● Entries taken from a collection
*** Begin section ***
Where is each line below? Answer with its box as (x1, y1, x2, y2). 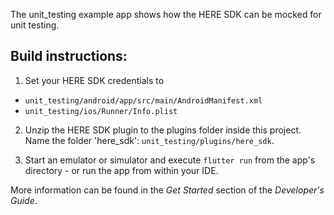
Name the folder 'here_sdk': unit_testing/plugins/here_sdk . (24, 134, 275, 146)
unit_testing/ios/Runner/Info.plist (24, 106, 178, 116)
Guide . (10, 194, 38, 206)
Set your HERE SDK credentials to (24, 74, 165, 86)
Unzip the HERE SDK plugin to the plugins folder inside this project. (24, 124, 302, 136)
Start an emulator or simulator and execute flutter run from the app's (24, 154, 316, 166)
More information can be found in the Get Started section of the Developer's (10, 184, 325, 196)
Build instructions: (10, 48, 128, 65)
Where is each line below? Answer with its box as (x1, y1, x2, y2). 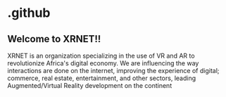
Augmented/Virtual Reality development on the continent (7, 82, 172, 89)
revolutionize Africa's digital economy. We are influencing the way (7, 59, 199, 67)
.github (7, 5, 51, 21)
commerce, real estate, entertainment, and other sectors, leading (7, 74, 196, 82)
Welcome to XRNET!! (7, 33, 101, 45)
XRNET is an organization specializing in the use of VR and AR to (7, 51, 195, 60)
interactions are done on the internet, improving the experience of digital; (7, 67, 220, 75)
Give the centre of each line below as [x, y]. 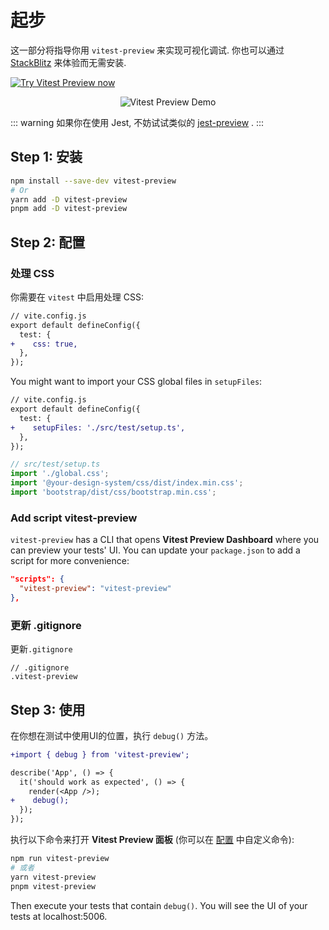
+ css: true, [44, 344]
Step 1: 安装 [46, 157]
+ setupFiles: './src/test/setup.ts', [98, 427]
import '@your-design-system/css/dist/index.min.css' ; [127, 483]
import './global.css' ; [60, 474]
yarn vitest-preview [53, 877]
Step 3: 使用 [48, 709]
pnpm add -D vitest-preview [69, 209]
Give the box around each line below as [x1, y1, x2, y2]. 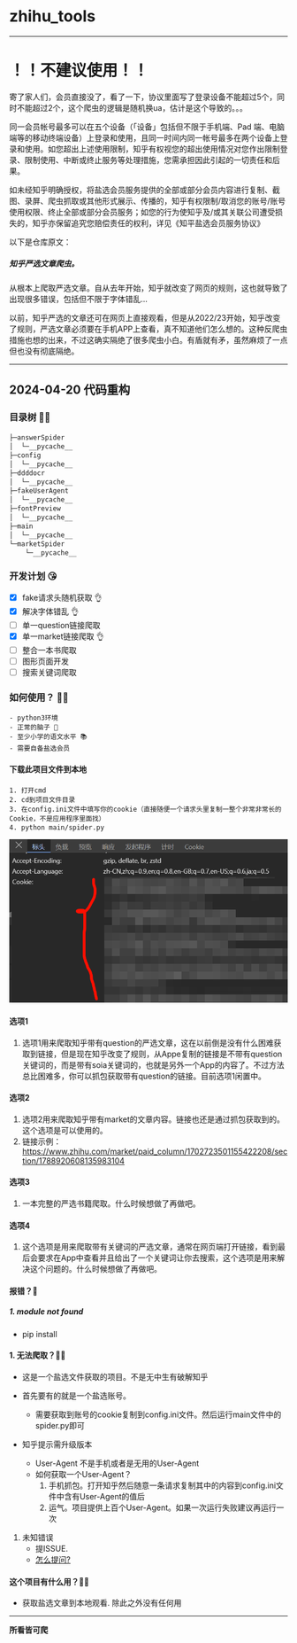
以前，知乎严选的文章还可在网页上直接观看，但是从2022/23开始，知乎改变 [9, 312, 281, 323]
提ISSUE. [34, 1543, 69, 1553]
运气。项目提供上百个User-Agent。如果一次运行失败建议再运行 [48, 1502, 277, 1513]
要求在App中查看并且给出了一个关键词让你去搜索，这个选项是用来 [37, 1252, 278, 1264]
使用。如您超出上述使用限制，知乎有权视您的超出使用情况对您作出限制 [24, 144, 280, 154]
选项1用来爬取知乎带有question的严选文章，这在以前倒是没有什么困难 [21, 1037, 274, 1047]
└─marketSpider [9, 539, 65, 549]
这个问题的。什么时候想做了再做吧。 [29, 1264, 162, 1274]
*** End section ***
*** Begin section ***
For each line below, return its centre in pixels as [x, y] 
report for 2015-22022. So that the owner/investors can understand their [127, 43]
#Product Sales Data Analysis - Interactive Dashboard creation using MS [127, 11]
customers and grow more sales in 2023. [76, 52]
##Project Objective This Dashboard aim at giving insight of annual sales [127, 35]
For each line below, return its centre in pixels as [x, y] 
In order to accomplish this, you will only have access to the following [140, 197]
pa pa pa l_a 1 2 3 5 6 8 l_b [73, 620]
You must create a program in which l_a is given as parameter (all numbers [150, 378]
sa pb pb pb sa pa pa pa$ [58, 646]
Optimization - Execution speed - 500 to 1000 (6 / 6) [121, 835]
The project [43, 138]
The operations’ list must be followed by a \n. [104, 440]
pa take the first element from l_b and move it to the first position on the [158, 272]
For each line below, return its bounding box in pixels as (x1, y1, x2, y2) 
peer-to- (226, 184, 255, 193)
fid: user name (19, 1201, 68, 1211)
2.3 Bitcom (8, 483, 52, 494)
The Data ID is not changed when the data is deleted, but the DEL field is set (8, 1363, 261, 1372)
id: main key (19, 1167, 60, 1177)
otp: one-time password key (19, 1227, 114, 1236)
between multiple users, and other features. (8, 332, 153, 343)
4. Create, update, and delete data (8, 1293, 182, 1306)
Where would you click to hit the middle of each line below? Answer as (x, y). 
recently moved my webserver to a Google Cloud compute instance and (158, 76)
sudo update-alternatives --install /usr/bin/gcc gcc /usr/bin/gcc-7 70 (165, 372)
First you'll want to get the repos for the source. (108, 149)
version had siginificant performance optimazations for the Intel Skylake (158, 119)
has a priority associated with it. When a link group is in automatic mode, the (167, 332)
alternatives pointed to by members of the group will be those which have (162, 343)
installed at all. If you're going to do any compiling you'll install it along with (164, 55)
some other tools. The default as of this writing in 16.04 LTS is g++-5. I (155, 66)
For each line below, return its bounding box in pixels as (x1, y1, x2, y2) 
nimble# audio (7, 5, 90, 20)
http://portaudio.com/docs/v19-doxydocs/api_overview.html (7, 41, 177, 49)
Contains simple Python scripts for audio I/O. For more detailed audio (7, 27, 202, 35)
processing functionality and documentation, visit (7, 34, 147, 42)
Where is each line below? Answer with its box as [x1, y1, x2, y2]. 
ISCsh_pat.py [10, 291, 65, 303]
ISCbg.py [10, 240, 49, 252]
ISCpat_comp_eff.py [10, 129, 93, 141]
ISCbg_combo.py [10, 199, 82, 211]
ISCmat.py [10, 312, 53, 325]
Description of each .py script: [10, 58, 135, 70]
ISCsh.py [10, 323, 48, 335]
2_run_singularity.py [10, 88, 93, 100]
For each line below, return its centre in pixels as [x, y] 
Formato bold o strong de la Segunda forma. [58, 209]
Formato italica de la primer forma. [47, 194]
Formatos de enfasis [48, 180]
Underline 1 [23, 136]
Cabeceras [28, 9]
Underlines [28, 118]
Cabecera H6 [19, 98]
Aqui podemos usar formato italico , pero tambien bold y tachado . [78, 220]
*** End section ***
*** Begin section ***
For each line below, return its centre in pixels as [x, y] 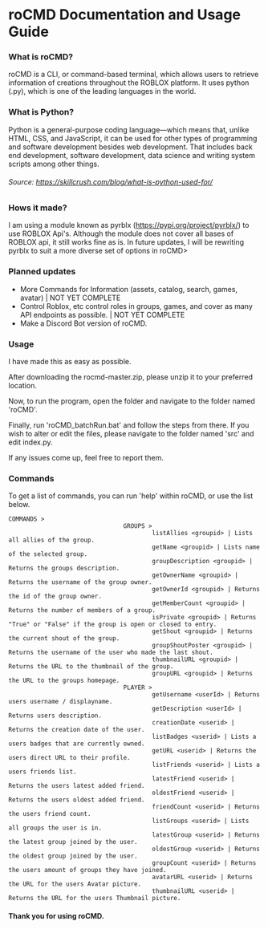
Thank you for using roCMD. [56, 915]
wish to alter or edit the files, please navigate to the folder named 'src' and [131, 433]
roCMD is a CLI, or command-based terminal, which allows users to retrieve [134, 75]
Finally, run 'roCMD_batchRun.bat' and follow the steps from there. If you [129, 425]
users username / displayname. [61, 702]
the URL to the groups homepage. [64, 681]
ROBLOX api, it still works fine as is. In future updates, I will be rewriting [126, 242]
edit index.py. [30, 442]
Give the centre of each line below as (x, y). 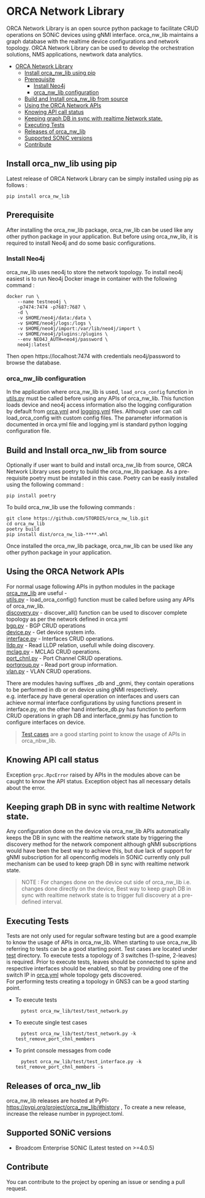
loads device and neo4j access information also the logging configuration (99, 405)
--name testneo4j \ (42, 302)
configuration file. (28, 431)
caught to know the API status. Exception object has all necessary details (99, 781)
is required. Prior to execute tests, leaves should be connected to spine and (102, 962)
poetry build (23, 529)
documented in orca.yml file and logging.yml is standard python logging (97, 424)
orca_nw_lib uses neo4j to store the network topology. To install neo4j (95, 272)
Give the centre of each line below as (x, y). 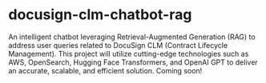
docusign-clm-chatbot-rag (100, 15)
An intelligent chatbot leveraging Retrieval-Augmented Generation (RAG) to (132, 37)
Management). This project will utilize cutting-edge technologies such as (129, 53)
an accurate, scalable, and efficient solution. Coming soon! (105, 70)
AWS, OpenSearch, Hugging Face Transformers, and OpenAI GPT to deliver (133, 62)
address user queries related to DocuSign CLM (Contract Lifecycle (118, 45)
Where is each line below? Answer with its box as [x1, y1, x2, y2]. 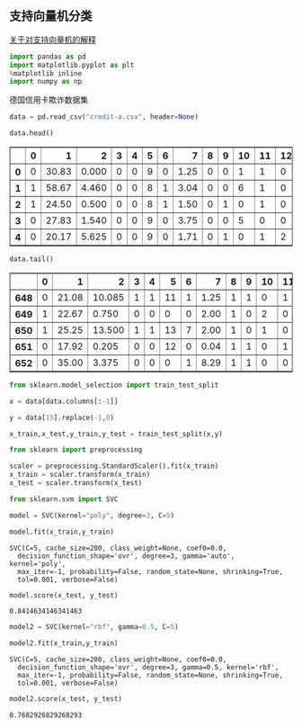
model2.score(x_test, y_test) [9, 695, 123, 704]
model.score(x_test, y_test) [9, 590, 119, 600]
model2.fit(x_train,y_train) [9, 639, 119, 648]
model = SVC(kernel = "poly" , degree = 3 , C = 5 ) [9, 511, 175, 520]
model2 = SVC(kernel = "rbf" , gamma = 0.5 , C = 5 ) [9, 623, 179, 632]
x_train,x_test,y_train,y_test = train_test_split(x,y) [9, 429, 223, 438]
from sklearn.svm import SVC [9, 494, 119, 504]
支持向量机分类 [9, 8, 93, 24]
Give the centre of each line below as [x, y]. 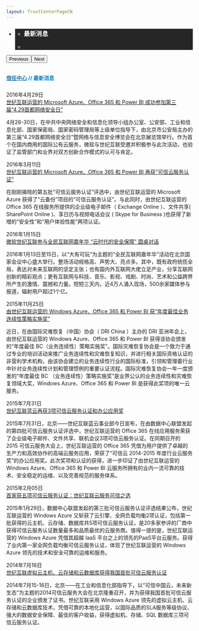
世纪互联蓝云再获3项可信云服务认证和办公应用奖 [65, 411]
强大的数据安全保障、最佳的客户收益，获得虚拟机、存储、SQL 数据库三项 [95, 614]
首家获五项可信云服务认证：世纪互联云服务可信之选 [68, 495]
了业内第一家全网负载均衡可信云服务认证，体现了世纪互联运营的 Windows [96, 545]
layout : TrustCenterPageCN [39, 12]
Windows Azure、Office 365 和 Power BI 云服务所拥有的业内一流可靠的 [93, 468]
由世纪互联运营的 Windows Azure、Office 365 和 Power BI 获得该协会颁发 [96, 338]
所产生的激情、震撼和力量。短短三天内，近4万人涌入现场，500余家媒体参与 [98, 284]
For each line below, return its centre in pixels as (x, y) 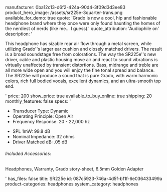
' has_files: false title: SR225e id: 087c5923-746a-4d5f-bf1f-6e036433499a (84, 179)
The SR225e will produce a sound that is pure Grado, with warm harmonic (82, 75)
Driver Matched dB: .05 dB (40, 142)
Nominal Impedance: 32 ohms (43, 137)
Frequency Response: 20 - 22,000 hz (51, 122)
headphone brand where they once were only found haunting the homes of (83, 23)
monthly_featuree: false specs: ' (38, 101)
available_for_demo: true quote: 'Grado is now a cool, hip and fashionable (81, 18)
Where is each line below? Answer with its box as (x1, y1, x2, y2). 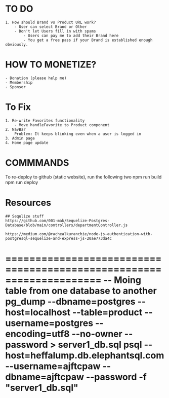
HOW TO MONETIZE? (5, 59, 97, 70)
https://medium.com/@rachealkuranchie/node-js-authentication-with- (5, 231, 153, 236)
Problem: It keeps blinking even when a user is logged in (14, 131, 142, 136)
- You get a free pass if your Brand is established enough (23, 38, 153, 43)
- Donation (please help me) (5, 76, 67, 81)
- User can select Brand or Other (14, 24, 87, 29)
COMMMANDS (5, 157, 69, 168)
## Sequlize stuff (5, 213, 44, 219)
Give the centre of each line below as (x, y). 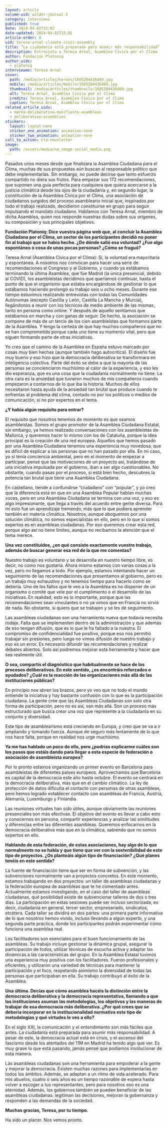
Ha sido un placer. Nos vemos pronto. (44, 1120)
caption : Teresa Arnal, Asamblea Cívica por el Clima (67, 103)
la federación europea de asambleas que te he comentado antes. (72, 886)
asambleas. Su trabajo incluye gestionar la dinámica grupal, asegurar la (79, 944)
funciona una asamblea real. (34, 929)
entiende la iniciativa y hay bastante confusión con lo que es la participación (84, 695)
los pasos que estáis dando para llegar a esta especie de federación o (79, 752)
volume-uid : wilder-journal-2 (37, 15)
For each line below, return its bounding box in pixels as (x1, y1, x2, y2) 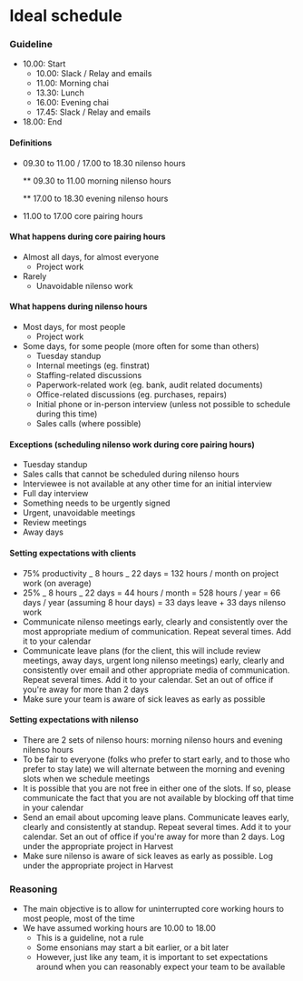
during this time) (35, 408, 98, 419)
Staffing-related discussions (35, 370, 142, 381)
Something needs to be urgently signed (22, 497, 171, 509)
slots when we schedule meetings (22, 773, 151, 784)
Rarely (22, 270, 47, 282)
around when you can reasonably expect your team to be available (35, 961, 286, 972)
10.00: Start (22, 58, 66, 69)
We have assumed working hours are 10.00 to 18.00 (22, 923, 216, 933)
*** End section ***
For this task, write out exactly the lines of the entries above, starting at the line with "Contains simple Python" and ending at the line with "ISCbg_combo.py [10, 199, 82, 211]", both included, and no others.

● Expected answer
Contains simple Python scripts for audio I/O. For more detailed audio (7, 27, 202, 35)
processing functionality and documentation, visit (7, 34, 147, 42)
Where is each line below? Answer with its box as [x1, y1, x2, y2]. 
ISCsh_pat.py [10, 291, 65, 303]
ISCbg.py [10, 240, 49, 252]
ISCpat_comp_eff.py [10, 129, 93, 141]
ISCbg_combo.py [10, 199, 82, 211]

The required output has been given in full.